Segment Start: Data provided
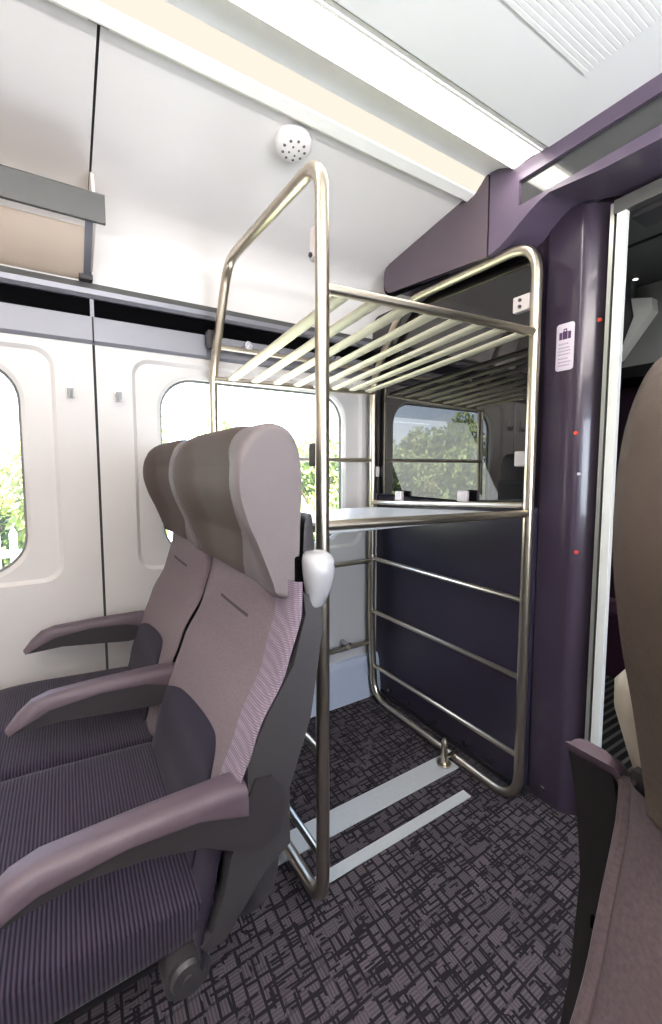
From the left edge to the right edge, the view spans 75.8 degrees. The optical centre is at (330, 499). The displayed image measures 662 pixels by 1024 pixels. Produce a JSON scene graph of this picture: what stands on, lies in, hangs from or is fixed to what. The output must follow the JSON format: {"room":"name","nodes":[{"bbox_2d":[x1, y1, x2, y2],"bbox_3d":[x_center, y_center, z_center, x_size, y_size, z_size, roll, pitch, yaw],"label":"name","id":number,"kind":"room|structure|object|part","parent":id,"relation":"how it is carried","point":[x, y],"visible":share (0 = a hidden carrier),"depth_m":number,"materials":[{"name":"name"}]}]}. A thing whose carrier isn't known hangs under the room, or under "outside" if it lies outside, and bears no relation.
{"room":"train carriage","nodes":[
{"label":"train carriage","id":0,"kind":"room"},
{"bbox_2d":[0,332,379,689],"bbox_3d":[-1.117,0.210,1.335,3.198,1.472,0.055,-3,5,-32],"label":"wall","id":1,"kind":"structure","parent":0,"point":[98,545],"depth_m":1.48,"materials":[{"name":"white plastic"}]},
{"bbox_2d":[0,369,27,571],"bbox_3d":[-1.355,-0.086,1.183,0.826,0.693,0.010,-3,5,-32],"label":"window","id":2,"kind":"structure","parent":1,"relation":"in","point":[1,371],"depth_m":1.39,"materials":[{"name":"grey rubber"}]},
{"bbox_2d":[65,377,73,397],"bbox_3d":[-0.857,-0.371,1.394,0.022,0.070,0.045,-3,5,-32],"label":"coat hook","id":3,"kind":"object","parent":1,"relation":"attached to","point":[69,380],"visible":1,"depth_m":1.40,"materials":[{"name":"grey plastic"}]},
{"bbox_3d":[-0.857,-0.351,1.395,0.017,0.031,0.045,-3,5,-32],"label":"hook arm","id":4,"kind":"part","parent":3,"relation":"part of"},
{"bbox_2d":[114,381,121,400],"bbox_3d":[-0.735,-0.377,1.469,0.022,0.070,0.045,-3,5,-32],"label":"coat hook","id":5,"kind":"object","parent":1,"relation":"attached to","point":[117,385],"visible":1,"depth_m":1.48,"materials":[{"name":"white plastic"}]},
{"bbox_3d":[-0.735,-0.357,1.471,0.017,0.031,0.045,-3,5,-32],"label":"hook arm","id":6,"kind":"part","parent":5,"relation":"part of"},
{"bbox_2d":[0,265,373,380],"bbox_3d":[-1.116,-0.613,1.269,3.198,0.200,0.088,-3,5,-32],"label":"trim","id":7,"kind":"structure","parent":1,"relation":"attached to","point":[34,304],"depth_m":1.49,"materials":[{"name":"metal"}]},
{"bbox_3d":[-0.815,-0.646,1.447,0.012,0.060,0.042,-3,5,-32],"label":"joint post","id":8,"kind":"part","parent":7,"relation":"part of","materials":[{"name":"grey metal"}]},
{"bbox_2d":[160,380,340,543],"bbox_3d":[-0.303,-0.137,1.838,0.826,0.693,0.010,-3,5,-32],"label":"window","id":9,"kind":"structure","parent":1,"relation":"in","point":[185,381],"depth_m":1.87,"materials":[{"name":"white plastic"}]},
{"bbox_2d":[311,651,380,717],"bbox_3d":[-1.090,0.945,1.350,3.198,0.205,0.046,-3,5,-32],"label":"baseboard","id":10,"kind":"structure","parent":1,"relation":"attached to","point":[349,679],"depth_m":2.07,"materials":[{"name":"grey metal"}]},
{"bbox_2d":[0,0,461,338],"bbox_3d":[-0.948,-0.852,0.979,3.198,0.322,0.605,-3,5,-32],"label":"wall panel","id":11,"kind":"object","parent":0,"point":[184,163],"depth_m":1.29,"materials":[{"name":"white plastic"}]},
{"bbox_2d":[0,164,105,282],"bbox_3d":[-1.508,-0.803,0.823,1.878,0.248,0.271,-3,5,-32],"label":"shelf","id":12,"kind":"object","parent":11,"relation":"attached to","point":[47,225],"visible":1,"depth_m":1.20,"materials":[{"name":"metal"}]},
{"bbox_3d":[-1.535,-0.730,0.825,1.828,0.090,0.241,-3,5,-32],"label":"shelf panel","id":13,"kind":"part","parent":12,"relation":"part of","materials":[{"name":"beige plastic"}]},
{"bbox_3d":[-1.445,-0.787,0.723,1.878,0.080,0.034,-3,5,-32],"label":"rail","id":14,"kind":"part","parent":12,"relation":"part of","materials":[{"name":"metal"}]},
{"bbox_3d":[-0.738,-0.860,1.310,0.008,0.210,0.247,-3,5,-32],"label":"plate","id":15,"kind":"part","parent":12,"relation":"part of","materials":[{"name":"white plastic"}]},
{"bbox_2d":[274,123,311,162],"bbox_3d":[-0.106,-1.004,1.199,0.106,0.051,0.106,-3,5,-32],"label":"speaker","id":16,"kind":"object","parent":11,"relation":"attached to","point":[293,141],"visible":1,"depth_m":1.18},
{"bbox_2d":[48,0,458,198],"bbox_3d":[0.479,-1.125,0.655,5.500,0.040,2.827,-3,5,-32],"label":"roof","id":17,"kind":"structure","parent":0,"point":[48,0],"depth_m":1.20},
{"bbox_2d":[66,675,632,1023],"bbox_3d":[0.479,1.118,0.832,5.300,0.060,2.667,-3,5,-32],"label":"floor","id":18,"kind":"structure","parent":0,"point":[468,917],"depth_m":1.08,"materials":[{"name":"carpet"}]},
{"bbox_2d":[0,423,334,1023],"bbox_3d":[-0.533,0.459,1.004,0.665,1.227,1.006,-3,5,-32],"label":"seat","id":19,"kind":"object","parent":18,"relation":"on","point":[145,803],"visible":1,"depth_m":0.73,"materials":[{"name":"purple fabric"}]},
{"bbox_2d":[0,666,152,781],"bbox_3d":[-0.751,0.634,1.194,0.480,0.106,0.472,-3,5,-32],"label":"seat cushion","id":20,"kind":"object","parent":19,"relation":"on","point":[68,741],"depth_m":1.09,"materials":[{"name":"purple fabric"}]},
{"bbox_3d":[-0.770,0.450,1.423,0.400,0.067,0.039,-3,5,-32],"label":"armrest","id":21,"kind":"part","parent":19,"relation":"part of","materials":[{"name":"purple plastic"}]},
{"bbox_3d":[-0.523,0.481,1.029,0.400,0.067,0.042,-3,5,-32],"label":"armrest","id":22,"kind":"part","parent":19,"relation":"part of","materials":[{"name":"purple plastic"}]},
{"bbox_2d":[0,742,219,1023],"bbox_3d":[-0.494,0.666,0.785,0.480,0.106,0.472,-3,5,-32],"label":"seat cushion","id":23,"kind":"object","parent":19,"relation":"on","point":[91,938],"depth_m":0.68,"materials":[{"name":"purple fabric"}]},
{"bbox_3d":[-0.265,0.520,0.631,0.415,0.124,0.047,-3,5,-32],"label":"armrest","id":24,"kind":"part","parent":19,"relation":"part of","materials":[{"name":"purple plastic"}]},
{"bbox_3d":[-0.591,0.520,1.331,0.079,0.254,0.377,-3,5,-32],"label":"lumbar panel","id":25,"kind":"part","parent":19,"relation":"part of","materials":[{"name":"purple fabric"}]},
{"bbox_3d":[-0.528,0.370,1.312,0.165,0.556,0.335,-3,5,-32],"label":"backrest","id":26,"kind":"part","parent":19,"relation":"part of","materials":[{"name":"fabric"}]},
{"bbox_3d":[-0.329,0.553,0.913,0.079,0.254,0.402,-3,5,-32],"label":"lumbar panel","id":27,"kind":"part","parent":19,"relation":"part of","materials":[{"name":"purple fabric"}]},
{"bbox_3d":[-0.265,0.403,0.892,0.165,0.556,0.358,-3,5,-32],"label":"backrest","id":28,"kind":"part","parent":19,"relation":"part of","materials":[{"name":"fabric"}]},
{"bbox_3d":[-0.116,0.434,0.713,0.222,0.547,0.028,-3,5,-32],"label":"panel","id":29,"kind":"part","parent":19,"relation":"part of","materials":[{"name":"grey plastic"}]},
{"bbox_3d":[-0.022,0.144,0.735,0.056,0.108,0.052,-3,5,-32],"label":"grab handle","id":30,"kind":"part","parent":19,"relation":"part of","materials":[{"name":"white plastic"}]},
{"bbox_2d":[278,755,458,865],"bbox_3d":[0.103,1.038,1.437,0.857,0.004,0.085,-3,5,-32],"label":"floor strip","id":31,"kind":"object","parent":18,"relation":"on","point":[344,816],"visible":0.5,"depth_m":1.46,"materials":[{"name":"metal"}]},
{"bbox_2d":[205,160,542,899],"bbox_3d":[0.072,0.094,1.515,0.858,1.884,0.876,-3,5,-32],"label":"luggage rack","id":32,"kind":"object","parent":18,"relation":"on","point":[371,518],"visible":0.86,"depth_m":1.33,"materials":[{"name":"metal"}]},
{"bbox_3d":[-0.233,0.087,1.331,0.058,1.841,0.832,-3,5,-32],"label":"frame","id":33,"kind":"part","parent":32,"relation":"part of","materials":[{"name":"metal"}]},
{"bbox_3d":[-0.118,-0.480,1.808,0.762,0.039,0.022,-3,5,-32],"label":"rail","id":34,"kind":"part","parent":32,"relation":"part of","materials":[{"name":"metal"}]},
{"bbox_3d":[-0.124,-0.598,1.807,0.761,0.019,0.020,-3,5,-32],"label":"wall rail","id":35,"kind":"part","parent":32,"relation":"part of","materials":[{"name":"metal"}]},
{"bbox_3d":[-0.124,-0.175,1.841,0.761,0.019,0.020,-3,5,-32],"label":"wall rail","id":36,"kind":"part","parent":32,"relation":"part of","materials":[{"name":"metal"}]},
{"bbox_3d":[-0.124,0.719,1.911,0.761,0.019,0.020,-3,5,-32],"label":"wall rail","id":37,"kind":"part","parent":32,"relation":"part of","materials":[{"name":"metal"}]},
{"bbox_3d":[-0.124,0.311,1.879,0.761,0.019,0.020,-3,5,-32],"label":"wall rail","id":38,"kind":"part","parent":32,"relation":"part of","materials":[{"name":"metal"}]},
{"bbox_2d":[301,507,492,533],"bbox_3d":[0.096,0.057,1.518,0.724,0.056,0.768,-3,5,-32],"label":"shelf","id":39,"kind":"object","parent":32,"relation":"attached to","point":[366,512],"depth_m":1.50,"materials":[{"name":"metal"}]},
{"bbox_3d":[0.306,0.052,1.177,0.752,0.037,0.025,-3,5,-30],"label":"rail","id":40,"kind":"part","parent":32,"relation":"part of","materials":[{"name":"metal"}]},
{"bbox_3d":[0.306,-0.497,1.133,0.752,0.043,0.025,-3,5,-30],"label":"rail","id":41,"kind":"part","parent":32,"relation":"part of","materials":[{"name":"metal"}]},
{"bbox_3d":[0.416,0.087,1.715,0.032,1.866,0.852,-3,5,-32],"label":"frame","id":42,"kind":"part","parent":32,"relation":"part of","materials":[{"name":"metal"}]},
{"bbox_2d":[315,790,470,882],"bbox_3d":[0.209,1.047,1.329,0.637,0.004,0.034,-3,5,-32],"label":"floor strip","id":43,"kind":"object","parent":18,"relation":"on","point":[381,844],"visible":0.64,"depth_m":1.32,"materials":[{"name":"metal"}]},
{"bbox_2d":[560,356,661,1023],"bbox_3d":[0.234,0.555,-0.213,0.672,1.227,1.025,-3,5,-32],"label":"seat","id":44,"kind":"object","parent":18,"relation":"on","point":[615,975],"visible":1,"depth_m":0.27,"materials":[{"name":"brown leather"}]},
{"bbox_3d":[0.203,0.402,0.339,0.124,0.415,0.032,-3,5,-32],"label":"armrest","id":45,"kind":"part","parent":44,"relation":"part of","materials":[{"name":"black plastic"}]},
{"bbox_3d":[0.241,0.177,0.315,0.056,0.108,0.052,-3,5,-32],"label":"grab handle","id":46,"kind":"part","parent":44,"relation":"part of","materials":[{"name":"plastic"}]},
{"bbox_3d":[0.159,0.469,0.274,0.222,0.547,0.028,-3,5,-32],"label":"panel","id":47,"kind":"part","parent":44,"relation":"part of","materials":[{"name":"grey plastic"}]},
{"bbox_2d":[605,597,624,677],"bbox_3d":[1.570,0.755,2.318,0.150,0.430,0.420,-3,5,-32],"label":"seat","id":48,"kind":"object","parent":18,"relation":"on","point":[615,665],"visible":0.05,"depth_m":2.30,"materials":[{"name":"fabric"}]},
{"bbox_2d":[609,597,616,614],"bbox_3d":[1.549,0.577,2.291,0.100,0.070,0.420,-3,5,-32],"label":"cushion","id":49,"kind":"object","parent":48,"relation":"on","point":[612,601],"depth_m":2.28,"materials":[{"name":"purple fabric"}]},
{"bbox_2d":[609,280,661,597],"bbox_3d":[1.810,-0.030,2.063,0.368,2.036,1.400,-3,5,-32],"label":"tall cabinet","id":50,"kind":"object","parent":18,"relation":"on","point":[648,349],"visible":0.02,"depth_m":2.12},
{"bbox_2d":[334,0,661,146],"bbox_3d":[-0.465,-0.947,0.079,3.075,0.044,0.805,-3,5,-32],"label":"ceiling","id":51,"kind":"structure","parent":0,"point":[484,47],"depth_m":0.96,"materials":[{"name":"white plastic"}]},
{"bbox_2d":[230,0,546,168],"bbox_3d":[-0.705,-0.965,0.464,3.075,0.018,0.108,-3,5,-32],"label":"light strip","id":52,"kind":"object","parent":51,"relation":"attached to","point":[326,27],"visible":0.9,"depth_m":0.99,"materials":[{"name":"white plastic"}]},
{"bbox_3d":[-0.683,-0.963,0.428,3.075,0.018,0.023,-3,5,-32],"label":"edge trim","id":53,"kind":"part","parent":52,"relation":"part of","materials":[{"name":"white plastic"}]},
{"bbox_2d":[503,0,661,74],"bbox_3d":[0.409,-0.968,0.624,0.705,0.003,0.436,-3,5,-32],"label":"ceiling vent","id":54,"kind":"object","parent":51,"relation":"in","point":[585,32],"visible":1,"depth_m":0.88,"materials":[{"name":"white plastic"}]},
{"bbox_2d":[372,73,661,815],"bbox_3d":[0.715,-0.059,1.393,0.250,2.200,1.830,-3,5,-32],"label":"wall","id":55,"kind":"structure","parent":0,"point":[443,431],"depth_m":1.47,"materials":[{"name":"purple plastic"}]},
{"bbox_2d":[164,0,511,176],"bbox_3d":[-0.760,-0.986,0.554,3.080,0.038,0.105,-3,5,-32],"label":"trim","id":56,"kind":"structure","parent":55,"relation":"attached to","point":[225,16],"depth_m":1.04,"materials":[{"name":"white plastic"}]},
{"bbox_2d":[49,0,484,201],"bbox_3d":[-0.811,-0.987,0.632,3.075,0.041,0.082,-3,5,-32],"label":"light strip","id":57,"kind":"object","parent":56,"relation":"attached to","point":[159,26],"visible":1,"depth_m":1.03,"materials":[{"name":"beige plastic"}]},
{"bbox_3d":[0.387,-0.958,1.641,0.030,0.262,0.539,-3,5,-32],"label":"mauve panel","id":58,"kind":"part","parent":55,"relation":"part of","materials":[{"name":"purple plastic"}]},
{"bbox_3d":[0.472,0.502,1.828,0.050,1.012,0.837,-3,5,-32],"label":"panel","id":59,"kind":"part","parent":55,"relation":"part of","materials":[{"name":"purple plastic"}]},
{"bbox_3d":[0.442,-0.427,1.734,0.027,0.840,0.841,-3,5,-33],"label":"glass panel","id":60,"kind":"part","parent":55,"relation":"part of","materials":[{"name":"glass"}]},
{"bbox_2d":[555,321,574,371],"bbox_3d":[0.734,-0.481,1.334,0.003,0.145,0.056,-3,5,-32],"label":"sign","id":61,"kind":"object","parent":55,"relation":"attached to","point":[565,337],"visible":1,"depth_m":1.33,"materials":[{"name":"white"}]},
{"bbox_2d":[558,342,570,366],"bbox_3d":[0.734,-0.457,1.335,0.001,0.070,0.039,-3,5,-32],"label":"print","id":62,"kind":"object","parent":61,"relation":"attached to","point":[564,348],"depth_m":1.34},
{"bbox_3d":[0.831,-0.914,0.935,0.010,0.085,0.906,-3,5,-32],"label":"header glass","id":63,"kind":"part","parent":55,"relation":"part of","materials":[{"name":"grey glass"}]},
{"bbox_2d":[585,178,661,746],"bbox_3d":[1.045,0.122,0.999,0.120,1.900,0.790,-3,5,-32],"label":"door","id":64,"kind":"structure","parent":55,"relation":"in","point":[643,205],"depth_m":1.24,"materials":[{"name":"silver metal"}]},
{"bbox_2d":[622,221,661,364],"bbox_3d":[1.726,-0.827,1.459,1.520,0.440,2.667,-3,5,-32],"label":"wall","id":65,"kind":"structure","parent":0,"point":[644,254],"depth_m":1.97,"materials":[{"name":"grey plastic"}]},
{"bbox_3d":[1.421,-0.859,2.118,0.050,0.400,0.186,-3,5,-32],"label":"bracket plate","id":66,"kind":"part","parent":65,"relation":"part of","materials":[{"name":"white metal"}]},
{"label":"outside","id":67,"kind":"structure","parent":0,"visible":0},
{"bbox_2d":[0,496,308,564],"bbox_3d":[-16.000,0.106,28.289,80.000,0.150,58.400,-3,5,-32],"label":"ground","id":68,"kind":"structure","parent":67,"point":[303,503],"depth_m":24.63,"materials":[{"name":"green plant"}]},
{"bbox_2d":[0,438,24,545],"bbox_3d":[-4.303,-0.015,6.855,2.226,3.718,2.070,0,5,1],"label":"tree","id":69,"kind":"object","parent":68,"relation":"on","point":[12,499],"visible":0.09,"depth_m":6.26,"materials":[{"name":"green plant"}]},
{"bbox_2d":[0,448,24,567],"bbox_3d":[-6.966,0.274,8.819,2.216,2.816,2.373,3,6,36],"label":"tree","id":70,"kind":"object","parent":68,"relation":"on","point":[4,534],"visible":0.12,"depth_m":8.80,"materials":[{"name":"green plant"}]},
{"bbox_2d":[0,508,311,568],"bbox_3d":[-2.943,1.053,5.097,7.000,1.600,0.060,-3,5,-32],"label":"picket fence","id":71,"kind":"object","parent":68,"relation":"on","point":[14,551],"visible":0.02,"depth_m":4.67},
{"bbox_3d":[-2.948,1.013,5.103,7.000,0.980,0.040,-3,5,-32],"label":"fence rail","id":72,"kind":"part","parent":71,"relation":"part of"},
{"bbox_2d":[161,414,168,443],"bbox_3d":[-4.704,-0.606,10.073,2.078,4.444,2.225,-1,5,-7],"label":"tree","id":73,"kind":"object","parent":68,"relation":"on","point":[164,439],"visible":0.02,"depth_m":10.33,"materials":[{"name":"green plant"}]},
{"bbox_2d":[165,412,238,534],"bbox_3d":[-2.125,0.018,8.135,2.583,3.419,2.348,1,5,15],"label":"tree","id":74,"kind":"object","parent":68,"relation":"on","point":[204,429],"visible":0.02,"depth_m":7.92,"materials":[{"name":"green plant"}]},
{"bbox_2d":[298,433,332,510],"bbox_3d":[-0.320,-0.302,12.485,2.216,3.444,2.373,-1,5,-7],"label":"tree","id":75,"kind":"object","parent":68,"relation":"on","point":[304,490],"visible":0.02,"depth_m":12.38,"materials":[{"name":"green plant"}]},
{"bbox_2d":[294,430,337,538],"bbox_3d":[-0.255,0.009,9.651,2.373,3.252,2.216,0,5,2],"label":"tree","id":76,"kind":"object","parent":68,"relation":"on","point":[307,472],"visible":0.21,"depth_m":9.58,"materials":[{"name":"green plant"}]}
]}
Segment End: Data provided
• **Problem**
Whenever the string "train" shows up on a line of the listing, copy that line.

• **Problem solution**
{"room":"train carriage","nodes":[
{"label":"train carriage","id":0,"kind":"room"},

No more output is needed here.